Это была приятная головоломка. Он понял, что
ему не хватало повода для размышлений с тех пор, как он попал сюда. Теперь он понял, и обнаружил, что ему нравится размышлять. Чем больше он делал, тем больше запутывался. Он не возражал против этого; по крайней мере, теперь ему было о чем задуматься.Жизнь в монастыре продолжалась. Один из монахов умер — не старик с белой бородой, а человек, едва ли вдвое моложе Граса, - от приступа боли в животе, перешедшей в лихорадку. Оставшиеся в живых братья, Грас среди них, стояли вокруг его погребального костра и молились, чтобы его душа вознеслась на небеса вместе с дымом от его сожжения. Это будет и мой конец, подумал Грас. Эта идея беспокоила его меньше, чем он ожидал. Он уже прожил долгую жизнь. И, хотя мало кто, если вообще кто-либо за пределами монастыря, помнил бедного брата Мимуса, его собственное имя сохранится.
Хотя Орталис продолжал оставлять Граса в покое, он ввязался в драку с другим монахом. Он сломал ему костяшки пальцев, поставив мужчине синяк под глазом; другой мужчина сломал Орталису нос. Пипило посадил их обоих на хлеб и воду на неделю. Бесчестие было оценено примерно поровну с обеих сторон.
Пришли двое новых монахов. Один из них, тощий молодой человек с жиденькой бородкой, действительно хотел быть там. Он вырос недалеко отсюда и с детства хотел присоединиться к монастырю. Грасу стало интересно, понравится ли ему его желание теперь, когда оно у него есть. Другой был губернатором города, который думал, что жизнь вдали от города Аворнис позволит ему безнаказанно набивать поясную сумку. Грас был рад, что Ланиус доказал его неправоту, и воспринял это как хорошее предзнаменование для единоличного правления своего зятя.
Ланиус был умным парнем, в этом нет сомнений. Граса всегда интересовало, будет ли другой король достаточно силен, чтобы править самостоятельно. У него были свои сомнения на этот счет. Может быть, Ланиус все-таки докажет, что он ошибался.
И иногда достаточно быть умным. Однажды вечером Грас лежал на своем тонком матрасе, но вместо этого резко выпрямился. Богам на небесах, конечно, было бы наплевать, если бы он, Орталис и Петросус поссорились. Но эта идея могла обеспокоить Ланиуса, а король знал, что из-за петиции Граса возникли проблемы. Если бы он решил забрать Скипетр Милосердия…
Использовал бы он его для такой мелочи, как прекращение неприятной ссоры?
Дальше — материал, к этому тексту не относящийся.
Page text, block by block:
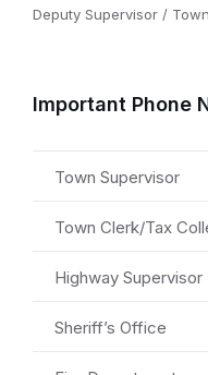
Deputy Supervisor /
Important Phone
Town Supervisor
Town Clerk/Tax
Highway Supervisor
Sheriff’s Office
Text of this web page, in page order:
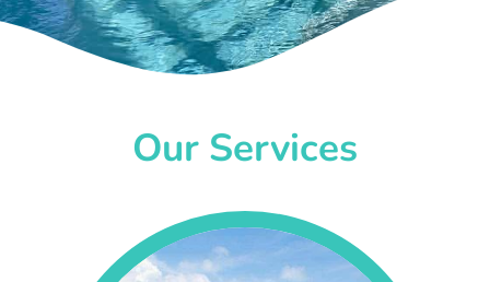
Our Services
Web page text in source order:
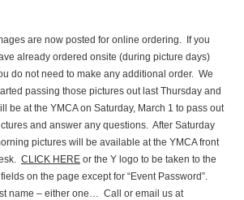
are now posted for online ordering. If you
already ordered onsite (during picture days)
do not need to make any additional order. We
passing those pictures out last Thursday and
be at the YMCA on Saturday, March 1 to pass out
and answer any questions. After Saturday
pictures will be available at the YMCA front
CLICK HERE or the Y logo to be taken to the
on the page except for “Event Password”.
name – either one… Call or email us at
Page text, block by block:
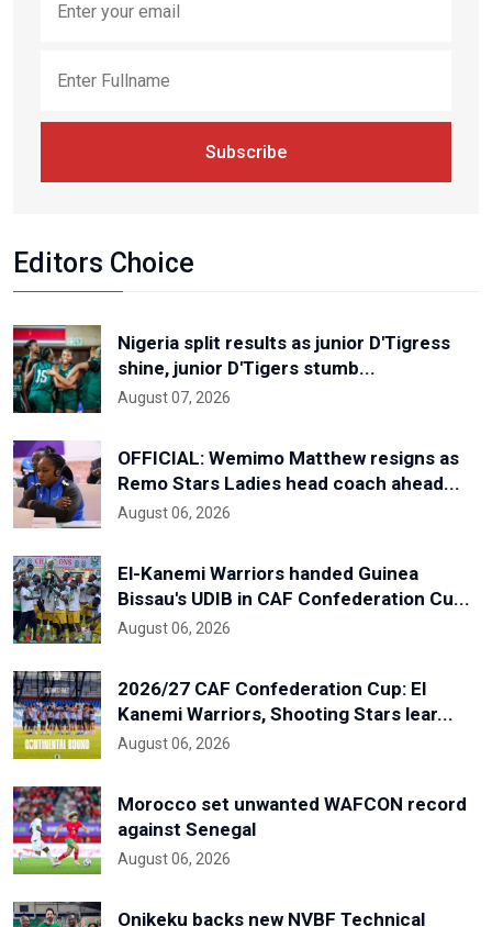
Subscribe
Editors Choice
Nigeria split results as junior D'Tigress
shine, junior D'Tigers stumb...
August 07, 2026
OFFICIAL: Wemimo Matthew resigns as
Remo Stars Ladies head coach ahead...
August 06, 2026
El-Kanemi Warriors handed Guinea
Bissau's UDIB in CAF Confederation Cu...
August 06, 2026
2026/27 CAF Confederation Cup: El
Kanemi Warriors, Shooting Stars lear...
August 06, 2026
Morocco set unwanted WAFCON record
against Senegal
August 06, 2026
Onikeku backs new NVBF Technical
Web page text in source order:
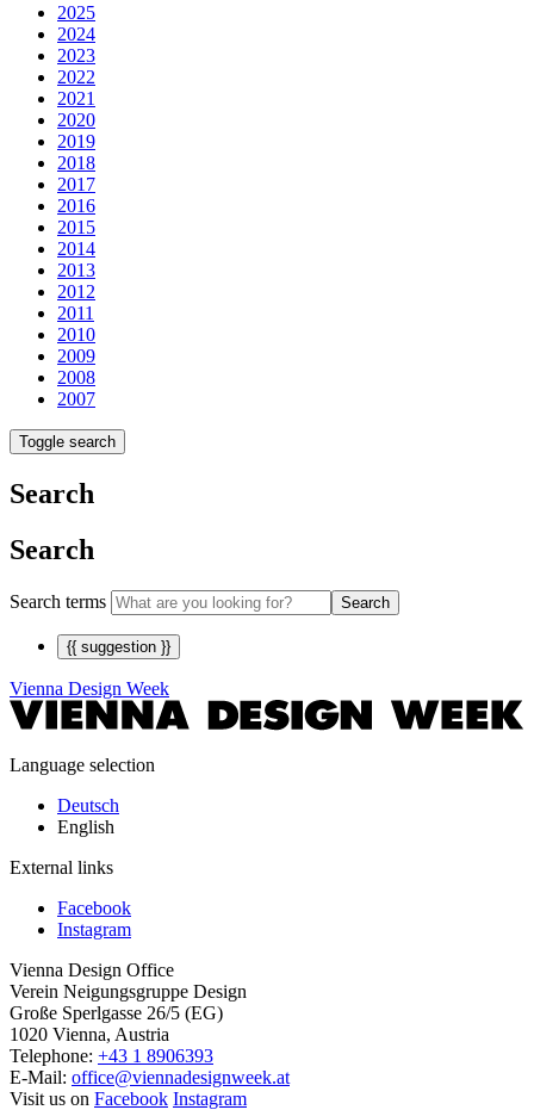
2025
2024
2023
2022
2021
2020
2019
2018
2017
2016
2015
2014
2013
2012
2011
2010
2009
2008
2007
Toggle search
Search
Search
Search terms Search
{{ suggestion }}
Vienna Design Week
Language selection
Deutsch
English
External links
Facebook
Instagram
Vienna Design Office
Verein Neigungsgruppe Design
Große Sperlgasse 26/5 (EG)
1020 Vienna, Austria
Telephone: +43 1 8906393
E-Mail: office@viennadesignweek.at
Visit us on Facebook Instagram
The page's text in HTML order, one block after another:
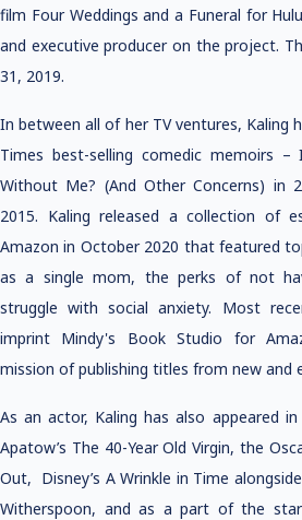
film Four Weddings and a Funeral for
and executive producer on the project.
31, 2019.
In between all of her TV ventures, Kaling
Times best-selling comedic memoirs –
Without Me? (And Other Concerns) in
2015. Kaling released a collection of
Amazon in October 2020 that featured
as a single mom, the perks of not
struggle with social anxiety. Most
imprint Mindy's Book Studio for
mission of publishing titles from new and
As an actor, Kaling has also appeared
Apatow’s The 40-Year Old Virgin, the
Out, Disney’s A Wrinkle in Time
Witherspoon, and as a part of the
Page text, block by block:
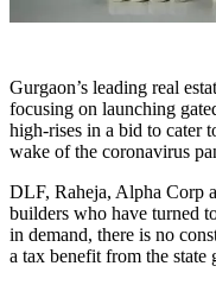
Gurgaon’s leading real
focusing on launching
high-rises in a bid to cater
wake of the coronavirus
DLF, Raheja, Alpha Corp
builders who have turned
in demand, there is no
a tax benefit from the state
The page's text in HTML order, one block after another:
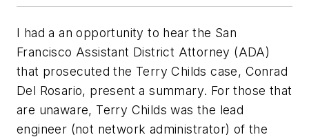
I had a an opportunity to hear the San
Francisco Assistant District Attorney (ADA)
that prosecuted the Terry Childs case, Conrad
Del Rosario, present a summary. For those that
are unaware, Terry Childs was the lead
engineer (not network administrator) of the
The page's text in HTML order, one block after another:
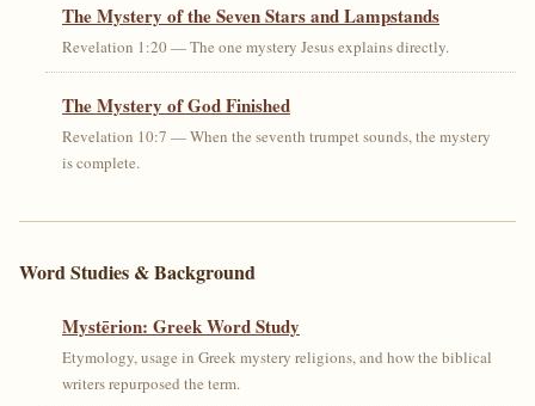
The Mystery of the Seven Stars and Lampstands
Revelation 1:20 — The one mystery Jesus explains directly.
The Mystery of God Finished
Revelation 10:7 — When the seventh trumpet sounds, the mystery
is complete.
Word Studies & Background
Mystērion: Greek Word Study
Etymology, usage in Greek mystery religions, and how the biblical
writers repurposed the term.
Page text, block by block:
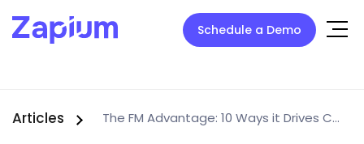
Schedule a Demo
Articles The FM Advantage: 10 Ways it Drives Core Business Activities
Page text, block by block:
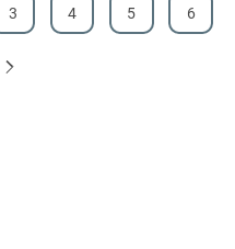
3 4 5 6
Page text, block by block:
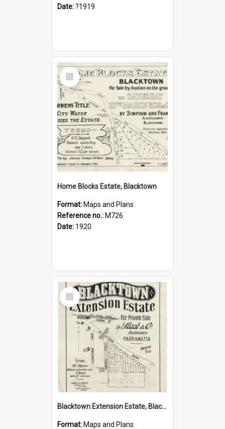
Date:?1919
Select
Item
Home Blocks Estate, Blacktown
Format: Maps and Plans
Reference no.: M726
Date: 1920
Select
Item
Blacktown Extension Estate, Blacktown
Format: Maps and Plans
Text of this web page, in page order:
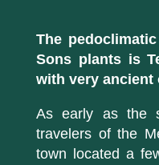
The
Sons plants is
with very ancient
As early as the
travelers of the
town located a
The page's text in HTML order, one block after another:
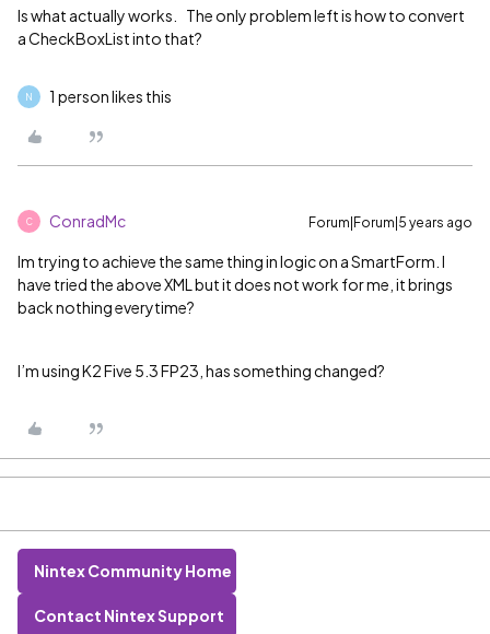
Is what actually works. The only problem left is how to convert
a CheckBoxList into that?
N 1 person likes this
C ConradMc Forum|Forum|5 years ago
Im trying to achieve the same thing in logic on a SmartForm. I
have tried the above XML but it does not work for me, it brings
back nothing everytime?
I’m using K2 Five 5.3 FP23, has something changed?
Nintex Community Home
Contact Nintex Support
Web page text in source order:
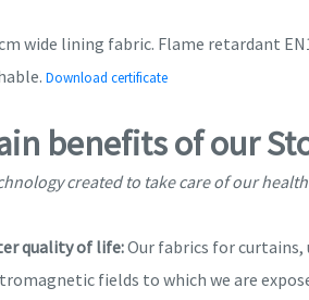
wide lining fabric. Flame retardant
Download certificate
benefits of our
created to take care of our health
quality of life:Our fabrics for
fields to which we are
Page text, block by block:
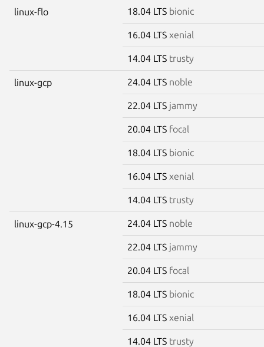
linux-flo 18.04 LTS bionic
16.04 LTS xenial
14.04 LTS trusty
linux-gcp 24.04 LTS noble
22.04 LTS jammy
20.04 LTS focal
18.04 LTS bionic
16.04 LTS xenial
14.04 LTS trusty
linux-gcp-4.15 24.04 LTS noble
22.04 LTS jammy
20.04 LTS focal
18.04 LTS bionic
16.04 LTS xenial
14.04 LTS trusty

Грас кивнул сам себе, там, в темноте. Ланиус не любил неприятностей. Это было неопрятно. И он вполне мог чувствовать, что задолжал Грасу достаточно, чтобы убедиться, что другой король обрел хоть какой-то покой теперь, когда он больше не король.
"Спасибо", - пробормотал Грас. Ему не полагалось говорить после того, как он лег, но он был и не настолько набожен, чтобы расстраиваться из-за нарушения небольшого правила. Если бы кто-нибудь из других монахов застукал его за этим, ему пришлось бы совершить что-нибудь неприятное в качестве епитимьи, но все братья поблизости храпели.
Он снова кивнул. Теперь он был почти уверен, что у него есть ответ на свою загадку. Конец света не наступил бы, даже если бы он его не получил — вряд ли! — но он все равно чувствовал себя лучше, зная. Возможно, в конце концов, он не так уж сильно отличался от Ланиуса. Он перевернулся на другой бок и заснул.
ГЛАВА ТРИДЦАТАЯ
Ланиус был поражен всей перепиской, с которой Грас имел дело. Письма, адресованные другому королю, продолжали приходить через недели и месяцы после того, как Грас ушел в монастырь. Теперь Ланиусу приходилось иметь с ними дело.